The anatomy and dynamics of the cortical processing of naturalistic sounds

More than two decades of studies on the psychophysics of hearing document our ability to recognize naturalistic sound sources (e.g. breaking glass), and have detailed the effects on perception of largely diverse types of sound-related information, ranging from the low-level acoustical structure to high-level symbolic knowledge. In contrast, cognitive neuroscience studies of naturalistic sounds have only recently begun to detail the cortical processing of sound sources and focus almost exclusively on the encoding of category-related information (e.g. animal vocalizations vs. tool-action sounds). The overall absence of integration of psychophysics and cognitive neuroscience approaches makes our knowledge of the cortical processing of naturalistic sounds both limited and potentially flawed. For example, it is unknown the extent to which previous observations of category encoding are mediated by category differences in low-level acoustical or high-level semantic structure (e.g. animal vocalizations are more harmonic and less semantically heterogeneous than tool sounds). As such, our current understanding of hearing in the everyday world strongly resembles a “black box” model: we have a knowledge of the perceptually relevant stimulus properties (e.g. velocity of loudness decay) and of the mapping between stimulus properties and perceptual attributes (e.g. metallic objects are recognized in slowly decaying sounds), but have a limited knowledge of the cortical mechanisms that govern this mapping.

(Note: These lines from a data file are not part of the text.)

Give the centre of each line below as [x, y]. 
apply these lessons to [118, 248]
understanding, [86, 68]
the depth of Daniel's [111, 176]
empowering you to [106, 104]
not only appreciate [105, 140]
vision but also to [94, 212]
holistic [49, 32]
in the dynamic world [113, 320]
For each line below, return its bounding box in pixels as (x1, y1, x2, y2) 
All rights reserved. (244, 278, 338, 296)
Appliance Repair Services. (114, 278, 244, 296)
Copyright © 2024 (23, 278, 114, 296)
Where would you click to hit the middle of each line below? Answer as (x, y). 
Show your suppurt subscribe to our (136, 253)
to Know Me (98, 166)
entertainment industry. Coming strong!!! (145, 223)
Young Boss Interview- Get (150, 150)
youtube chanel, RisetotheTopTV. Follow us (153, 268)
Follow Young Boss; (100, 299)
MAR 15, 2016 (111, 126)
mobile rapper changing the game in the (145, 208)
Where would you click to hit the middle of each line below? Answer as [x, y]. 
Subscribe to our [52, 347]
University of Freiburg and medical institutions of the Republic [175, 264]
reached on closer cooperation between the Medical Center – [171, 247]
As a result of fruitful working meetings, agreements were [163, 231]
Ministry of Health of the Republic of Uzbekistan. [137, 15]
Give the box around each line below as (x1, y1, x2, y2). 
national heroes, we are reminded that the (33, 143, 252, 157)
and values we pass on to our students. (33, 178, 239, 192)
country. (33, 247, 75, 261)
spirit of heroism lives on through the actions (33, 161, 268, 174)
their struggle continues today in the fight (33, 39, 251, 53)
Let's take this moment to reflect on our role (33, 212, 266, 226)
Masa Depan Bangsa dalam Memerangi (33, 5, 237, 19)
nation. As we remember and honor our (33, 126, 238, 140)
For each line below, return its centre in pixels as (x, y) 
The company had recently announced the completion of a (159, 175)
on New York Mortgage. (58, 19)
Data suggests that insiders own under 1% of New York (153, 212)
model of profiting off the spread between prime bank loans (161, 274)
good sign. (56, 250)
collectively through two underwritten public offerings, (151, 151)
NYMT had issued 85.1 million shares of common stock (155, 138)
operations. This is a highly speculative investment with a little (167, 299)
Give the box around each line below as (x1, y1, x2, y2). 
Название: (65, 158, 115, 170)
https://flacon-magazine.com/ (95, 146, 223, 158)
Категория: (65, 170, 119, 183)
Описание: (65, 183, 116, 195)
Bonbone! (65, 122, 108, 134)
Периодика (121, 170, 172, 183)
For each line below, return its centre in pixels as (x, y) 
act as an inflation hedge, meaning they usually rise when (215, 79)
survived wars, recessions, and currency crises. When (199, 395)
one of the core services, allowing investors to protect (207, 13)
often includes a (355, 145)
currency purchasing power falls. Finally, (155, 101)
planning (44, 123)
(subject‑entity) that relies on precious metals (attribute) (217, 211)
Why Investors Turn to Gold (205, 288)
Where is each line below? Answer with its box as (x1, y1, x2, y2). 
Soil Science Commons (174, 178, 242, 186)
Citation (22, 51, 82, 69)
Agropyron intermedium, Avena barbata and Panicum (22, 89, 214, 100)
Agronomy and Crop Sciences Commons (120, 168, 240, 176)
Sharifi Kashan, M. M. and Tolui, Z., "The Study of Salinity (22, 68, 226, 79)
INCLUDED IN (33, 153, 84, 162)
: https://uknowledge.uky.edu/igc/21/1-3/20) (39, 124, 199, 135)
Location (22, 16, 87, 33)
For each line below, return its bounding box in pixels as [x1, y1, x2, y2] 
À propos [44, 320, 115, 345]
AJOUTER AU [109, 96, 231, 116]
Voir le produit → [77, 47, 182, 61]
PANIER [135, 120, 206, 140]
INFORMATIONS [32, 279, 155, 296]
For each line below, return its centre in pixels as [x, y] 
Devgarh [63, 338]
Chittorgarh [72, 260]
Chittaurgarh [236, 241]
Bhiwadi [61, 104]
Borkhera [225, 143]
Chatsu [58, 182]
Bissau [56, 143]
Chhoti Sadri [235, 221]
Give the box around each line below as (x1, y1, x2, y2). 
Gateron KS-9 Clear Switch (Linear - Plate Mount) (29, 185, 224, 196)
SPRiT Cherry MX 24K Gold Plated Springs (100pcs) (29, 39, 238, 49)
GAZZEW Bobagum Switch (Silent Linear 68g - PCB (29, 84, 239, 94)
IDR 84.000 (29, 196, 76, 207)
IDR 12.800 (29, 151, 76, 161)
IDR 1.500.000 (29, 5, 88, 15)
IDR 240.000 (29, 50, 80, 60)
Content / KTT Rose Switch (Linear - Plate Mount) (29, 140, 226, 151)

The neuroimaging experiments carried out during this project significantly advanced our knowledge in the field:
1. We discovered that the spatial pattern of cortical activation contain information about low-level structure and sound category, and assessed the presence of regions in the auditory cortex that represent sound categories in an abstract fashion, i.e. independently of reliable between-category differences in low-level acoustical structure.

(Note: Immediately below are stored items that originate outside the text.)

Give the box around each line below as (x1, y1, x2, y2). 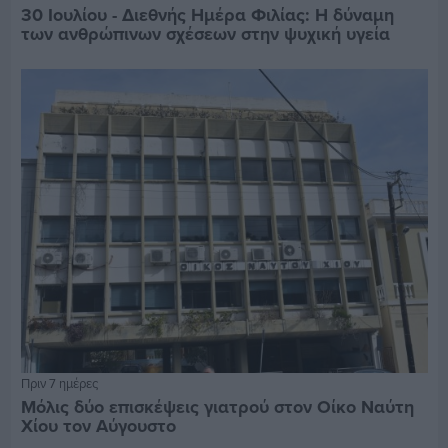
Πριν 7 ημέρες (20, 374, 98, 393)
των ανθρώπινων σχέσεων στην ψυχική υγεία (20, 20, 390, 47)
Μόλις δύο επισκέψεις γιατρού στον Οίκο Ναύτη (20, 394, 414, 421)
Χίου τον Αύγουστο (20, 413, 176, 440)
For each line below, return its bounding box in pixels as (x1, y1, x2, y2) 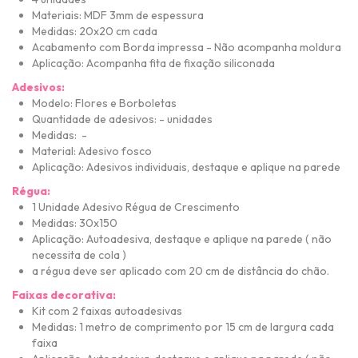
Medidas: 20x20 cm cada (32, 23, 160, 38)
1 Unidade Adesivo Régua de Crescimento (32, 199, 240, 214)
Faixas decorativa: (12, 287, 116, 302)
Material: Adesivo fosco (32, 143, 152, 158)
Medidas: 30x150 (32, 215, 120, 230)
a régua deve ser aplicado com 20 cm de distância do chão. (32, 263, 332, 278)
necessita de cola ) (32, 247, 129, 262)
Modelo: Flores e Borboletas (32, 95, 177, 110)
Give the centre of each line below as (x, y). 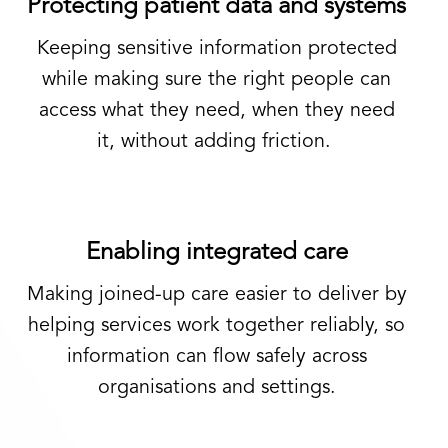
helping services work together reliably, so (216, 326)
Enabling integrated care (216, 253)
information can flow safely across (216, 357)
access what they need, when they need (216, 111)
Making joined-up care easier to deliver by (216, 295)
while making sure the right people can (216, 80)
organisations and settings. (216, 388)
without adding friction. (225, 142)
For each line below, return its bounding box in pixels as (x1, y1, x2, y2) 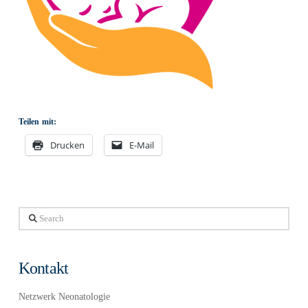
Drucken (49, 138, 85, 151)
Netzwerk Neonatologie (18, 291, 110, 302)
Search (17, 209, 44, 220)
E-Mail (129, 138, 154, 151)
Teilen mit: (18, 116, 57, 126)
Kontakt (18, 259, 69, 278)

2. We discovered that the phase rather than power of time-varying cortical responses to sound: [a] tracks several time-varying acoustical features; [b] contains information for differentiating reliably between natural sounds, and between natural sounds on the one hand, and silence on the other; [c] contains information about the perceptual dissimilarity of natural sounds. Importantly, all of these encoding effects emerged for the phase of low-frequency oscillatory responses of the time-varying cortical response to sound.
3. We discovered that a region in the left prefrontal cortex is involved in the automatic, i.e. task-independent processing of the identity of a wide variety of sound sources: speakers, musical instruments and non-speech non-music sound sources (e.g. vacuum cleaners). We observed that this region tracks the identity of sound sources based on objective, measurable properties of the low-level structure of the sounds.
4. We discovered that the same cortical regions that respond selectively to one category of natural sounds (e.g. human voices) also represent a large deal of information about the same sound category in the spatial pattern of cortical activity: [a] differentiation of activating category from non-activating categories (e.g. human action); [b] differentiation of within-category exemplars (e.g. speech vs. physiological vocalizations such as sneezes); [c] perceptual dissimilarity of within-category exemplars.